My right hon. Friend the Member for Haltemprice and Howden made a good case for garden cities—for additional, totally new communities. However, we have been down that road before and nothing has happened. The sustainable urban extension to existing sites is the only way that we will practically achieve anything like the volume of housing that we need. Of course, expanding an existing community has a wider economic benefit, particularly in respect of our town centres, many of which are struggling, as people are buying more and more online. I was very pleased to hear my right hon. Friend the Member for North West Hampshire (Kit Malthouse) say that one of his communities will be expanded to double its existing size. It will always be easier to expand an existing community.

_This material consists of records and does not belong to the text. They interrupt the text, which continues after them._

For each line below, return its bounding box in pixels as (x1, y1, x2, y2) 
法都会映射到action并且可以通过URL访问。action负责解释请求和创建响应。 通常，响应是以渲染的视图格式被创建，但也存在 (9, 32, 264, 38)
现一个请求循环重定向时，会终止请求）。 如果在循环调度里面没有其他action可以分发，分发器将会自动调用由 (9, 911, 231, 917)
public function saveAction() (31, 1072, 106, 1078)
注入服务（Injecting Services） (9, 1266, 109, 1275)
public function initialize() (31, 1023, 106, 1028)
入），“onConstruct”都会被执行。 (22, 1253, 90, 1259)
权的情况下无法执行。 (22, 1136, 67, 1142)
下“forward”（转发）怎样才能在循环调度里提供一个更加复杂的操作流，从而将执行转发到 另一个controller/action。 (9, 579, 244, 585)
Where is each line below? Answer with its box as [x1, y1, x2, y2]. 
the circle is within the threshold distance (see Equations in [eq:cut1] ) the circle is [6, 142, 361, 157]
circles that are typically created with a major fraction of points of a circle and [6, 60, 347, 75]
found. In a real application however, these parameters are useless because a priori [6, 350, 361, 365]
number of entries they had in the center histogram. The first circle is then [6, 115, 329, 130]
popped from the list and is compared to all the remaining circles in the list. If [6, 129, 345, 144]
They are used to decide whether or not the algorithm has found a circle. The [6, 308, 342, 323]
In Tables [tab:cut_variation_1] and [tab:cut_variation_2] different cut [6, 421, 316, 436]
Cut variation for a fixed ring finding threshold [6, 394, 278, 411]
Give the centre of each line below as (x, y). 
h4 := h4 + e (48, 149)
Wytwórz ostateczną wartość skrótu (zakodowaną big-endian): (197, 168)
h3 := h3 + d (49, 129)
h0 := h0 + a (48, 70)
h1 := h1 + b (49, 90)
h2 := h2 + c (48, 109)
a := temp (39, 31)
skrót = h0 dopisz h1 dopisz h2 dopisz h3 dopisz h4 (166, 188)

Central Government have a role to play in encouraging local authorities to take a proactive and pro-sustainable approach to development. If Government fail to properly require planning authorities to build the new homes, we will not see the significant progress that everybody in this Chamber wants to see. We must encourage our local authorities—Rugby has already done this—to develop clear and comprehensive local plans that set out in detail where development should take place. My real concern is that, in withdrawing the targets and making them advisory, we have created a charter whereby development is constantly stymied by the loudest voices who often oppose development.